The AI investment boom has created enormous growth opportunities, but the scale of spending by major technology companies may also generate a prolonged period of pressure on earnings and capital returns.

Key Highlights

  • Hyperscalers continue committing hundreds of billions of dollars to AI infrastructure.
    • Depreciation expenses will rise as data centres and AI hardware enter service.
    • AI revenue monetisation remains at an earlier stage than infrastructure deployment.
    • Earnings growth could lag investment growth for several years.

The AI Boom Is Also a Spending Shock

The race to dominate artificial intelligence has triggered one of the largest capital expenditure cycles in corporate history. Technology giants are investing aggressively in data centres, networking infrastructure, power capacity, and advanced processors to secure future leadership in AI.

Investors have largely celebrated these commitments, viewing them as evidence of long-term growth potential. Yet the financial consequences of such spending deserve closer attention.

Investment Comes Before Revenue

Large infrastructure programmes create a timing mismatch between investment and returns. Capital is deployed immediately, while revenue often arrives gradually over many years.

During that transition period, earnings can come under pressure even as strategic opportunities expand. For hyperscalers such as Amazon and Microsoft, the issue is becoming increasingly relevant.

As AI facilities move into production, depreciation expenses begin flowing through income statements. These charges represent the accounting cost of infrastructure assets and can become substantial when investment levels reach hundreds of billions of dollars.

Depreciation Does Not Wait for Demand

The challenge is that depreciation does not wait for commercial success. Whether AI applications generate expected revenue or not, infrastructure costs continue to be recognised.
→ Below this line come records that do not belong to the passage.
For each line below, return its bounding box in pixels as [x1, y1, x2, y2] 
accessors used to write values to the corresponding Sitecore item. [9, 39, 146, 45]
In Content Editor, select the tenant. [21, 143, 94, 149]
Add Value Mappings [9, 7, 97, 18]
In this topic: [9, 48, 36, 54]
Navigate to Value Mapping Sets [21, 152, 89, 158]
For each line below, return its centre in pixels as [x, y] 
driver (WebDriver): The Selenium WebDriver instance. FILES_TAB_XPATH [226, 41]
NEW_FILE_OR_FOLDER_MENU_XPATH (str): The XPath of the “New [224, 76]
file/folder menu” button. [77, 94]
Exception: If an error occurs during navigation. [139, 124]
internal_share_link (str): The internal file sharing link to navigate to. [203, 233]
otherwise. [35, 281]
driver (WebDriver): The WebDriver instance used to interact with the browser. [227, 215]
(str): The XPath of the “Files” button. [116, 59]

This creates the possibility of a capital allocation recession, a period during which companies continue investing heavily while earnings growth struggles to keep pace.

Historical precedents provide useful perspective. Telecommunications companies during the late 1990s invested aggressively in network infrastructure based on expectations of future demand.
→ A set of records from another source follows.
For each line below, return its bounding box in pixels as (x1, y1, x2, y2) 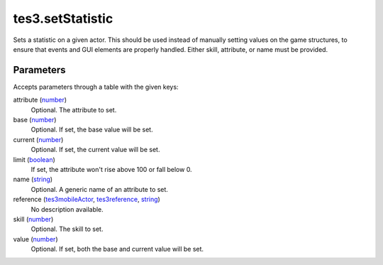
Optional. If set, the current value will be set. (30, 146, 160, 154)
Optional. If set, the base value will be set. (30, 125, 153, 134)
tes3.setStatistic (13, 11, 113, 26)
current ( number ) (13, 135, 64, 144)
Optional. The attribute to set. (30, 105, 117, 114)
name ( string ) (13, 175, 53, 184)
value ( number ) (13, 234, 58, 243)
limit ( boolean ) (13, 155, 56, 163)
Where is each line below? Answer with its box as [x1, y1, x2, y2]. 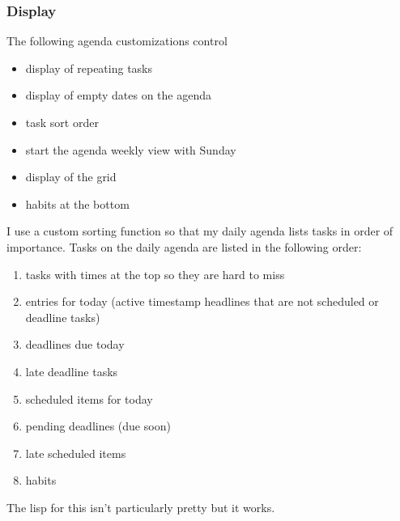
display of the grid [25, 168, 117, 185]
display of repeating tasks [25, 59, 153, 76]
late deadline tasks [25, 362, 118, 379]
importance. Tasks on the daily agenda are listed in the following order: [6, 238, 362, 255]
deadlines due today [25, 336, 125, 353]
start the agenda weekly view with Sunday [25, 141, 236, 158]
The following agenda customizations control [6, 32, 228, 49]
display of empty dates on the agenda [25, 87, 212, 104]

Digital connectivity ultimately transformed the economy, but many operators experienced years of financial strain before investment returns became fully visible.
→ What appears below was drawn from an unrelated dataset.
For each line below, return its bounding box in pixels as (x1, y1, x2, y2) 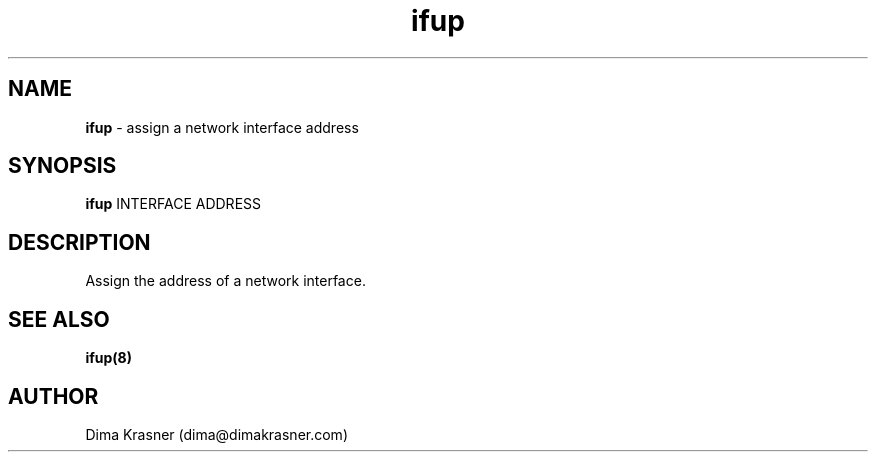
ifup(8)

AI Monetisation Is Still Developing

AI may follow a comparable trajectory. The commercial potential remains significant, but monetisation is still evolving.

Businesses are experimenting with AI tools, pricing models continue to develop, and long-term customer demand remains difficult to forecast with precision. Meanwhile, spending commitments are already locked in.

Data centres cannot be built incrementally once major construction programmes begin. Long-term supply agreements also limit flexibility.

Higher Rates Raise the Hurdle

Higher interest rates further complicate the equation. If borrowing costs remain elevated, the hurdle rate for generating acceptable returns on investment also rises.

Projects that appeared highly attractive in a lower-rate environment may face more scrutiny as financing conditions tighten. This matters because the AI buildout is not only about technology strategy but also about capital discipline.

The Next Phase Is About Returns

None of this suggests AI is commercially insignificant. The technology may ultimately justify the investment being made today.

The concern is that investors may be underestimating the time required for those investments to translate into earnings growth. Markets often focus on revenue potential while paying less attention to the financial mechanics that connect spending to profitability.

For shareholders, the next phase of the AI cycle may be determined less by infrastructure announcements and more by evidence that capital deployment is generating sustainable returns.